# Task instructions
Give the count of lines in the data that include the string "corpora", with no added remarks.

# Input data
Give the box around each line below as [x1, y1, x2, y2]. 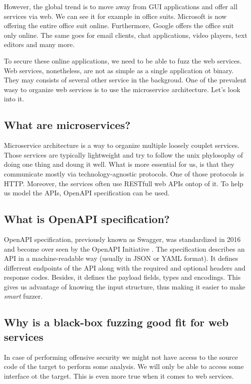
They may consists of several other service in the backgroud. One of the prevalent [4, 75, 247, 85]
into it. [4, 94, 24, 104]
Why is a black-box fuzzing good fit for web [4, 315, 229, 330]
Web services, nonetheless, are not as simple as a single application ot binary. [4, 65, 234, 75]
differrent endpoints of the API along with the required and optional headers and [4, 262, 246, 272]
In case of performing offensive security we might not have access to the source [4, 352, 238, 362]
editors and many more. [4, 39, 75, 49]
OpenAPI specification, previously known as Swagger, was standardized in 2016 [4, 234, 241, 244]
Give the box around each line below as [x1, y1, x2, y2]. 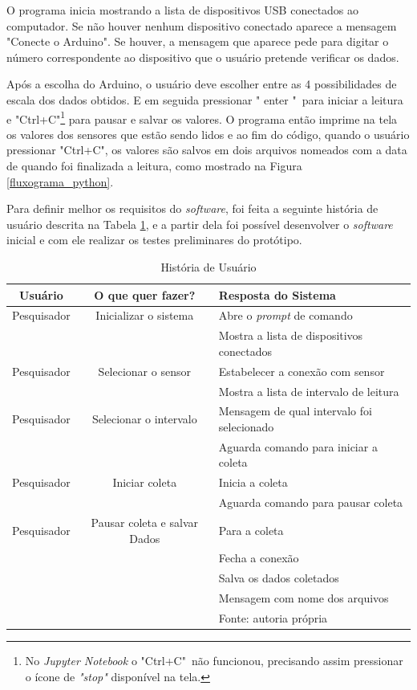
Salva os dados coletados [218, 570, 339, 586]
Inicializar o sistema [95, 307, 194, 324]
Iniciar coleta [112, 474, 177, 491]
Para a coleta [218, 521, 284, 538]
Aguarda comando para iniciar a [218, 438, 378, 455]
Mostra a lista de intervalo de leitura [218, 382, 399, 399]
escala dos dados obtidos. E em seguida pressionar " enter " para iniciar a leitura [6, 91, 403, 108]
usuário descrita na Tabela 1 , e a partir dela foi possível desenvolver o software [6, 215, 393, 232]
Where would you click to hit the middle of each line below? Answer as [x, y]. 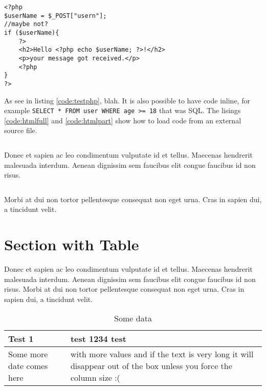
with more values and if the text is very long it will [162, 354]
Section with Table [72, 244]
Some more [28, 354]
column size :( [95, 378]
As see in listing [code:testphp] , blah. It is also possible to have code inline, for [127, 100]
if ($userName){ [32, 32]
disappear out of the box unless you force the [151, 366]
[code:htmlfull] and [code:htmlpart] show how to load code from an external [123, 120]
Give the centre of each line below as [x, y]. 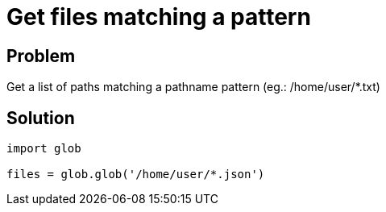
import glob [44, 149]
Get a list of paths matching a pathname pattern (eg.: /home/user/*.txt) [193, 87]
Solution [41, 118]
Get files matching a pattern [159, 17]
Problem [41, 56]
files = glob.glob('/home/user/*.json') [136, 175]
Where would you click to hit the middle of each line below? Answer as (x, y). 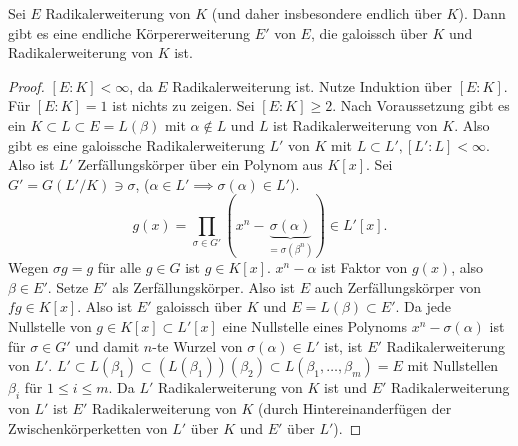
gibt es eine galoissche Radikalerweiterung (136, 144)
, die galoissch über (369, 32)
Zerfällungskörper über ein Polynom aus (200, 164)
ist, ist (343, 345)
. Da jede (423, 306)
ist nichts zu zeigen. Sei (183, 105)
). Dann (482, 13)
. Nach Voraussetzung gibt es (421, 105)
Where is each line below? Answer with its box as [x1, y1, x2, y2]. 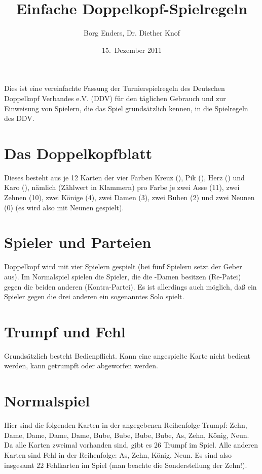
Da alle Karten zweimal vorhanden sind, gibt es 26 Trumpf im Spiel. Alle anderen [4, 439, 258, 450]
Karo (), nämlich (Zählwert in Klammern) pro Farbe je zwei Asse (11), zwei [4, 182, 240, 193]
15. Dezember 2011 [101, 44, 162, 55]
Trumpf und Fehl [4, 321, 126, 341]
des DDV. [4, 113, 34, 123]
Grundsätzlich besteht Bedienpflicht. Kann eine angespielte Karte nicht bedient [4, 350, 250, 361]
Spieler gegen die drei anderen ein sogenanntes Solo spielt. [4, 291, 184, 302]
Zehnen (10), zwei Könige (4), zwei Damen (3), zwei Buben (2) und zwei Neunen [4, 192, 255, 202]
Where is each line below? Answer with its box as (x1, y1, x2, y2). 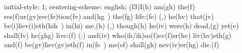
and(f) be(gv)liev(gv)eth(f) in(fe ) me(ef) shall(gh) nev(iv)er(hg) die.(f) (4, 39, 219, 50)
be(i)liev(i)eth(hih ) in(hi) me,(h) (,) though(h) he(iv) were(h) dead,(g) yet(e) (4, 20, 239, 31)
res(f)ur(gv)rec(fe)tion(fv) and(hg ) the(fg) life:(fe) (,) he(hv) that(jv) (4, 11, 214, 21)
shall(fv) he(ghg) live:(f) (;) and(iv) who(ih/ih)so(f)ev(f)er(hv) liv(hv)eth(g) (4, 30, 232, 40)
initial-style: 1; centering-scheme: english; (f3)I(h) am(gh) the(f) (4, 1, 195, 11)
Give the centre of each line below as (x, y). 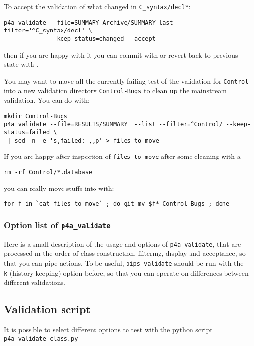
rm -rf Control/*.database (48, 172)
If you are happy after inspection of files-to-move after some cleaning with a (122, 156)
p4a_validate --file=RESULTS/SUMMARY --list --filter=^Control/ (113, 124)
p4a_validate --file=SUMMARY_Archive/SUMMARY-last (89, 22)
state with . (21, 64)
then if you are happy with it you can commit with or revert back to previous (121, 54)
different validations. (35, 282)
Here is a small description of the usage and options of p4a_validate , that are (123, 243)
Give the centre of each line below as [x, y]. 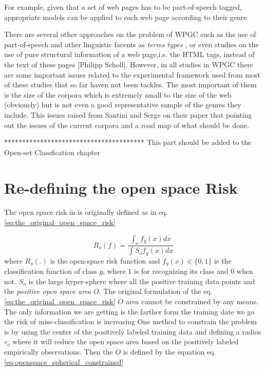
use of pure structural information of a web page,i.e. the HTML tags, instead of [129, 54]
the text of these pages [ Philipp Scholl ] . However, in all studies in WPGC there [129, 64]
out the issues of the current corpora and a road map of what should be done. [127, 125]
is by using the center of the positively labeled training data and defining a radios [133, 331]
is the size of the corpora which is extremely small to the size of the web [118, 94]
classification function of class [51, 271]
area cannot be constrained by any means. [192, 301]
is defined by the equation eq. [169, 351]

* * *

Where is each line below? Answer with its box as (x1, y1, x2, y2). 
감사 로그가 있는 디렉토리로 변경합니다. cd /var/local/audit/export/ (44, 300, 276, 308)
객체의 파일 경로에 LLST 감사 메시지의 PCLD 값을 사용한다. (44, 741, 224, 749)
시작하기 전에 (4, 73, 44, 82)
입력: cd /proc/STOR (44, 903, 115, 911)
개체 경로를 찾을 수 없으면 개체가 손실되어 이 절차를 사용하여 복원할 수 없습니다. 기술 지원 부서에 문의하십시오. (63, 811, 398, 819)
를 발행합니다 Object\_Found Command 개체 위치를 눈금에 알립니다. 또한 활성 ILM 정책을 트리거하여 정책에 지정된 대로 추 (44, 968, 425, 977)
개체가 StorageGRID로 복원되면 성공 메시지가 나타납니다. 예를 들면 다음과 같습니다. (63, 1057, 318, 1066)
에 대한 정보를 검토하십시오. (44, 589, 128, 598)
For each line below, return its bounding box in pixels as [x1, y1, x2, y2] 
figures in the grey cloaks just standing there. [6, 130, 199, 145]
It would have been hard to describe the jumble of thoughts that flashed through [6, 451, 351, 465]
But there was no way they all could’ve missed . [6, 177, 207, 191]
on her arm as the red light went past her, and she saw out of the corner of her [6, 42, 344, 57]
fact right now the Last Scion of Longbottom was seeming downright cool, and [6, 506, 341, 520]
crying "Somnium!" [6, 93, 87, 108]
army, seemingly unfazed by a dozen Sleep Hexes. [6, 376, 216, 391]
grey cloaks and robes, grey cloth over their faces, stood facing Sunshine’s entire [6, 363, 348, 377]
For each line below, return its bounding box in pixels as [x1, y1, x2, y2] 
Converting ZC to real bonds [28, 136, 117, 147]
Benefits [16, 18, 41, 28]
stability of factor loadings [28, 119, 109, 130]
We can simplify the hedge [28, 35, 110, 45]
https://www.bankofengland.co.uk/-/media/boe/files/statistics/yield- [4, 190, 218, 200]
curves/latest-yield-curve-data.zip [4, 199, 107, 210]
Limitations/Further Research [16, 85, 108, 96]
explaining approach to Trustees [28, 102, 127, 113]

# Response to the exercise
2